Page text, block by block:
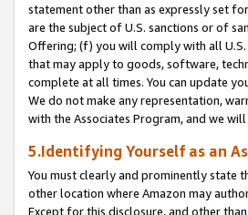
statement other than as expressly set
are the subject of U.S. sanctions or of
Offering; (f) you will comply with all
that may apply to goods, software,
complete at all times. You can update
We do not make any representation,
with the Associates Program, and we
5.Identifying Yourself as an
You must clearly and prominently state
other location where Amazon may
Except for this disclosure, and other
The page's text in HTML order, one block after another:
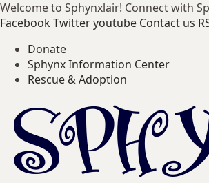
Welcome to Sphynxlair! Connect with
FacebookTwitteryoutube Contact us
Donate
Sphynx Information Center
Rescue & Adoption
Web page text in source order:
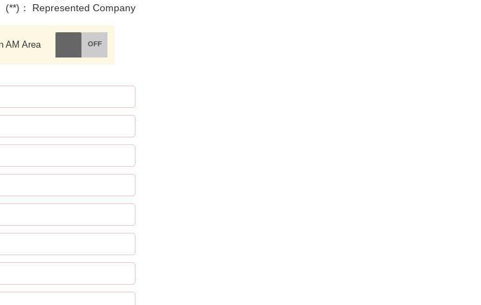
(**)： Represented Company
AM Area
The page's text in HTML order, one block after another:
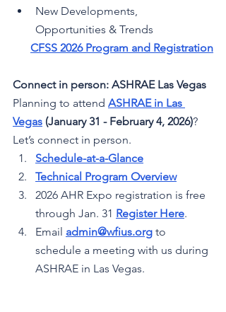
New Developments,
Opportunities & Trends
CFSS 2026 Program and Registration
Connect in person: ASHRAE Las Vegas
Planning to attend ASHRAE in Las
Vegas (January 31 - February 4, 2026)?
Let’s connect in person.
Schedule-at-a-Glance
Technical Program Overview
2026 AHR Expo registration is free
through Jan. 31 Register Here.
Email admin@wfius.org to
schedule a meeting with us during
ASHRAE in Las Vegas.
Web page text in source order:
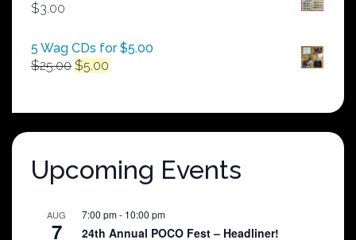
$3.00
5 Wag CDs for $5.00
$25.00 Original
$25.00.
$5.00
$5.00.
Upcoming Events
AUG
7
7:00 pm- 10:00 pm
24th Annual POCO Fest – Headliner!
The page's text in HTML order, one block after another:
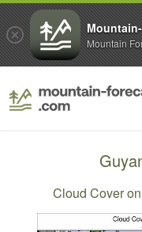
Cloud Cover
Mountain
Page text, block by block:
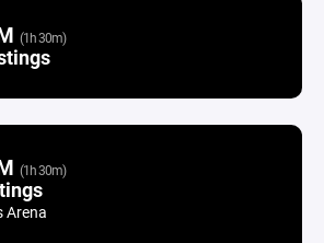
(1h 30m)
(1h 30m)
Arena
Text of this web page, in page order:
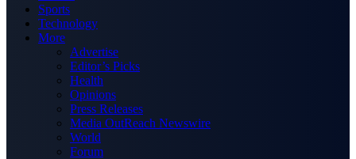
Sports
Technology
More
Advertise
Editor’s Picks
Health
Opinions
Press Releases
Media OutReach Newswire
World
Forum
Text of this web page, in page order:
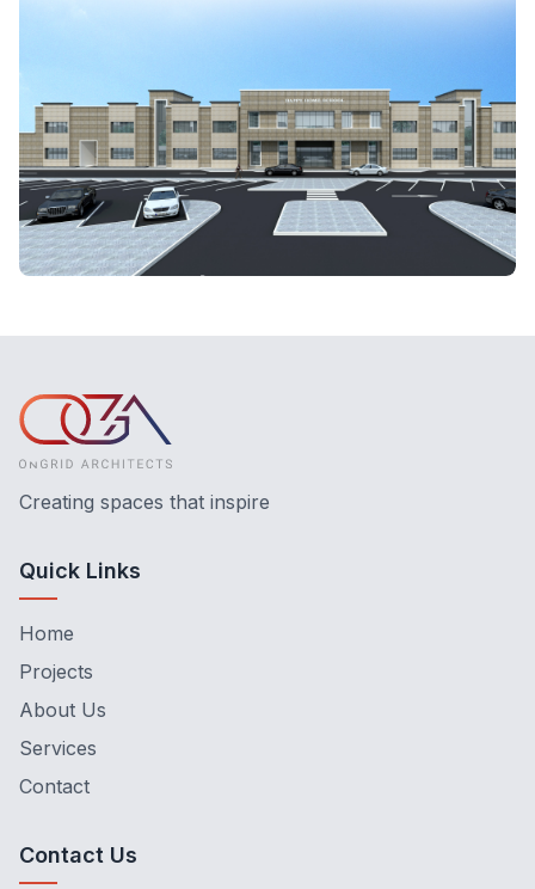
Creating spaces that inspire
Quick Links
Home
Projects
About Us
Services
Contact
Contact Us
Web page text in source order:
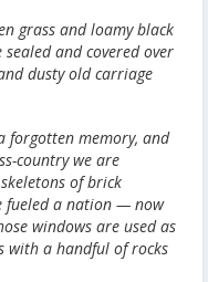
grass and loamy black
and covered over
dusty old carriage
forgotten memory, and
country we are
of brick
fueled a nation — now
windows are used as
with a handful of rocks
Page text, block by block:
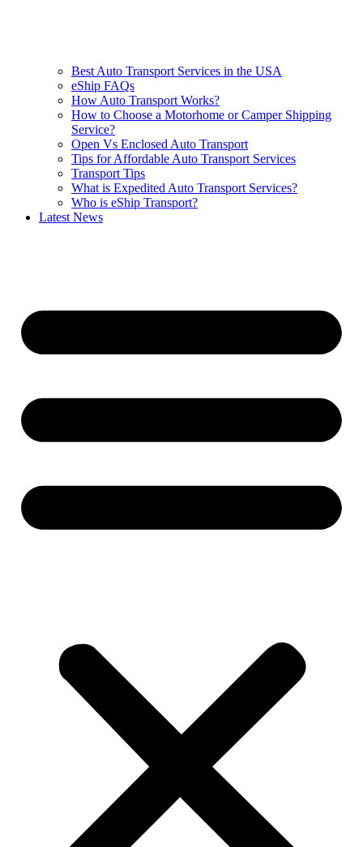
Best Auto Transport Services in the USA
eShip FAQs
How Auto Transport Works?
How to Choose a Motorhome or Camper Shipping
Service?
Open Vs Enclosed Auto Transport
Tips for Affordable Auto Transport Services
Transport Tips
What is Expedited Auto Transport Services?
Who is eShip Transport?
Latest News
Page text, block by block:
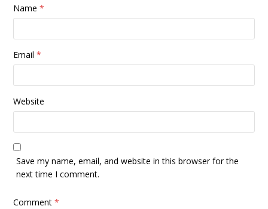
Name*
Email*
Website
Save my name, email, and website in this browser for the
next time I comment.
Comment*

* _ABOUT THIS EXERCISE_
Copy out the data exactly and keep the pictures out.

* _REPLY TO THE EXERCISE_
Page text, block by block:
statement other than as expressly set
are the subject of U.S. sanctions or of
Offering; (f) you will comply with all
that may apply to goods, software,
complete at all times. You can update
We do not make any representation,
with the Associates Program, and we
5.Identifying Yourself as an
You must clearly and prominently state
other location where Amazon may
Except for this disclosure, and other
The page's text in HTML order, one block after another:
Welcome to Sphynxlair! Connect with
FacebookTwitteryoutube Contact us
Donate
Sphynx Information Center
Rescue & Adoption
Web page text in source order:
(**)： Represented Company
AM Area
The page's text in HTML order, one block after another:
New Developments,
Opportunities & Trends
CFSS 2026 Program and Registration
Connect in person: ASHRAE Las Vegas
Planning to attend ASHRAE in Las
Vegas (January 31 - February 4, 2026)?
Let’s connect in person.
Schedule-at-a-Glance
Technical Program Overview
2026 AHR Expo registration is free
through Jan. 31 Register Here.
Email admin@wfius.org to
schedule a meeting with us during
ASHRAE in Las Vegas.
Web page text in source order:
$3.00
5 Wag CDs for $5.00
$25.00 Original
$25.00.
$5.00
$5.00.
Upcoming Events
AUG
7
7:00 pm- 10:00 pm
24th Annual POCO Fest – Headliner!
The page's text in HTML order, one block after another:
Cloud Cover
Mountain
Page text, block by block:
(1h 30m)
(1h 30m)
Arena
Text of this web page, in page order:
Sports
Technology
More
Advertise
Editor’s Picks
Health
Opinions
Press Releases
Media OutReach Newswire
World
Forum
Text of this web page, in page order:
Creating spaces that inspire
Quick Links
Home
Projects
About Us
Services
Contact
Contact Us
Web page text in source order:
grass and loamy black
and covered over
dusty old carriage
forgotten memory, and
country we are
of brick
fueled a nation — now
windows are used as
with a handful of rocks
Page text, block by block:
Best Auto Transport Services in the USA
eShip FAQs
How Auto Transport Works?
How to Choose a Motorhome or Camper Shipping
Service?
Open Vs Enclosed Auto Transport
Tips for Affordable Auto Transport Services
Transport Tips
What is Expedited Auto Transport Services?
Who is eShip Transport?
Latest News
Page text, block by block:
Name*
Email*
Website
Save my name, email, and website in this browser for the
next time I comment.
Comment*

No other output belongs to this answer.